** Collected data entries **
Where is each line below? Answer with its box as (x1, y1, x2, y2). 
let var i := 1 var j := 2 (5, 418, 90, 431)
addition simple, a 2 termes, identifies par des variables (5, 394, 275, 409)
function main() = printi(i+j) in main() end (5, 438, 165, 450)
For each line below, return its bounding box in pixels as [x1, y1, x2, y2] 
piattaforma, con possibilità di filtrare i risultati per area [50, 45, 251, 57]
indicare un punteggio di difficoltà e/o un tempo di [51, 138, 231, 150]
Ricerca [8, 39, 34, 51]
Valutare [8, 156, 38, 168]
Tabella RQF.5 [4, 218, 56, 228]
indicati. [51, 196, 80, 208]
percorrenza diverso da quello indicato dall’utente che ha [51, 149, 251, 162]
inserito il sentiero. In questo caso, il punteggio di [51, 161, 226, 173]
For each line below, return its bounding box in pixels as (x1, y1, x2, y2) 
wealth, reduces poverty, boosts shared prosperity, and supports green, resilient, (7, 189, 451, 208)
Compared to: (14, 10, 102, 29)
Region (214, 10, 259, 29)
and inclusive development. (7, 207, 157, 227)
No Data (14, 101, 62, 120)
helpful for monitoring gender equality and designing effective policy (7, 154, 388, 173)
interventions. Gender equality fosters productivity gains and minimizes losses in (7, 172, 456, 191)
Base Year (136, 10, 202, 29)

---

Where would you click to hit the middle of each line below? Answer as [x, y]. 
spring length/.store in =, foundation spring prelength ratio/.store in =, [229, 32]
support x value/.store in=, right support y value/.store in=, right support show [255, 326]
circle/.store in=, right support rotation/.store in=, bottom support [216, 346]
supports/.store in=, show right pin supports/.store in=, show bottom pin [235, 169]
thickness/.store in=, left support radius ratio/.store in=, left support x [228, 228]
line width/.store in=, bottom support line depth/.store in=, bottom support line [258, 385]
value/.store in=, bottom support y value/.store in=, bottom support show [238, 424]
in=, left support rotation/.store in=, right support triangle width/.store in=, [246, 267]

** Directions for this task **
Starting with the line that holds "Where is each" and ending with the line that holds "Valutare [8, 156, 38, 168]", retype every line in the data above exactly, and nothing else.

** Answer space **
Where is each line below? Answer with its box as (x1, y1, x2, y2). 
let var i := 1 var j := 2 (5, 418, 90, 431)
addition simple, a 2 termes, identifies par des variables (5, 394, 275, 409)
function main() = printi(i+j) in main() end (5, 438, 165, 450)
For each line below, return its bounding box in pixels as [x1, y1, x2, y2] 
piattaforma, con possibilità di filtrare i risultati per area [50, 45, 251, 57]
indicare un punteggio di difficoltà e/o un tempo di [51, 138, 231, 150]
Ricerca [8, 39, 34, 51]
Valutare [8, 156, 38, 168]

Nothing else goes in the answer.